• Exercise objective:
Output each record exactly as given. Leave out every picture.

• Supplied data:
§
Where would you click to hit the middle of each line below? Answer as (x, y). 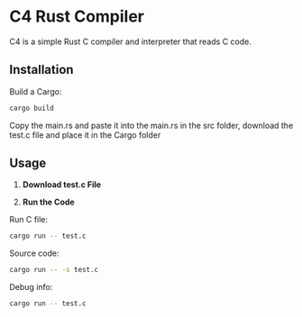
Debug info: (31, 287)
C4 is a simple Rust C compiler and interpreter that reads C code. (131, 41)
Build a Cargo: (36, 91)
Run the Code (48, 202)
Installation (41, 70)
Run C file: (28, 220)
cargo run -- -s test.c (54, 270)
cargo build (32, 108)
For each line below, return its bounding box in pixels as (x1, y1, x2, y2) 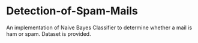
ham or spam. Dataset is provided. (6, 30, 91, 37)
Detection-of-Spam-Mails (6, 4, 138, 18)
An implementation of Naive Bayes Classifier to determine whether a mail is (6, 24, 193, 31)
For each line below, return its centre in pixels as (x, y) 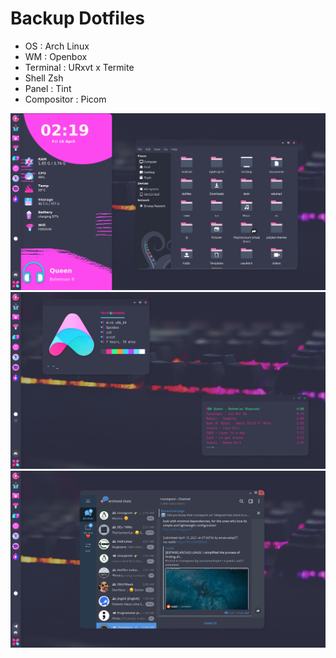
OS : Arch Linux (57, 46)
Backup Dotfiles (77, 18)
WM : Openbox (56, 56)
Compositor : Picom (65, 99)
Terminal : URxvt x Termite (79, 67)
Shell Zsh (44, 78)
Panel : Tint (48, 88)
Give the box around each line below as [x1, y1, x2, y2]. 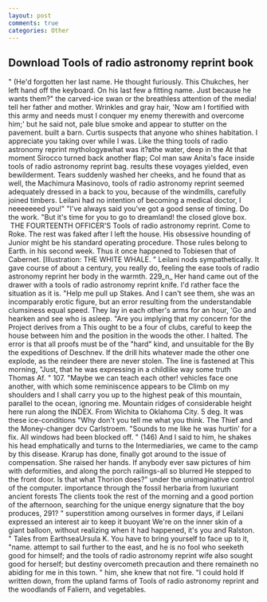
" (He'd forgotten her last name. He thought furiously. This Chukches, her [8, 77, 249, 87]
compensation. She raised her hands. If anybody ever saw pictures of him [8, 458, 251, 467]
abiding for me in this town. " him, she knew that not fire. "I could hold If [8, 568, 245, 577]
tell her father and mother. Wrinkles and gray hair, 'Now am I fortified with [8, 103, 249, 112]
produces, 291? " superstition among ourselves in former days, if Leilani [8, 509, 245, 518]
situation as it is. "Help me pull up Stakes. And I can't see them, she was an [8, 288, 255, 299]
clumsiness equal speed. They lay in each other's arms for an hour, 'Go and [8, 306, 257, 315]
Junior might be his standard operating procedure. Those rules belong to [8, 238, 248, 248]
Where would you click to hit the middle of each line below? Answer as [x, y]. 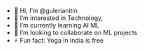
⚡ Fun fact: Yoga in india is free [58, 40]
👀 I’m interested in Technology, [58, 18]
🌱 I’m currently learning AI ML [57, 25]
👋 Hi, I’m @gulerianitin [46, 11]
§
• Solution for this problem:
Where would you click to hit the middle of each line below? Answer as (x, y). 
Debug info: (31, 287)
C4 is a simple Rust C compiler and interpreter that reads C code. (131, 41)
Build a Cargo: (36, 91)
Run the Code (48, 202)
Installation (41, 70)
Run C file: (28, 220)
cargo run -- -s test.c (54, 270)
cargo build (32, 108)
For each line below, return its bounding box in pixels as (x1, y1, x2, y2) 
ham or spam. Dataset is provided. (6, 30, 91, 37)
Detection-of-Spam-Mails (6, 4, 138, 18)
An implementation of Naive Bayes Classifier to determine whether a mail is (6, 24, 193, 31)
For each line below, return its centre in pixels as (x, y) 
OS : Arch Linux (57, 46)
Backup Dotfiles (77, 18)
WM : Openbox (56, 56)
Compositor : Picom (65, 99)
Terminal : URxvt x Termite (79, 67)
Shell Zsh (44, 78)
Panel : Tint (48, 88)
Give the box around each line below as [x1, y1, x2, y2]. 
" (He'd forgotten her last name. He thought furiously. This Chukches, her [8, 77, 249, 87]
compensation. She raised her hands. If anybody ever saw pictures of him [8, 458, 251, 467]
abiding for me in this town. " him, she knew that not fire. "I could hold If [8, 568, 245, 577]
tell her father and mother. Wrinkles and gray hair, 'Now am I fortified with [8, 103, 249, 112]
produces, 291? " superstition among ourselves in former days, if Leilani [8, 509, 245, 518]
situation as it is. "Help me pull up Stakes. And I can't see them, she was an [8, 288, 255, 299]
clumsiness equal speed. They lay in each other's arms for an hour, 'Go and [8, 306, 257, 315]
Junior might be his standard operating procedure. Those rules belong to [8, 238, 248, 248]
Where would you click to hit the middle of each line below? Answer as [x, y]. 
⚡ Fun fact: Yoga in india is free [58, 40]
👀 I’m interested in Technology, [58, 18]
🌱 I’m currently learning AI ML [57, 25]
👋 Hi, I’m @gulerianitin [46, 11]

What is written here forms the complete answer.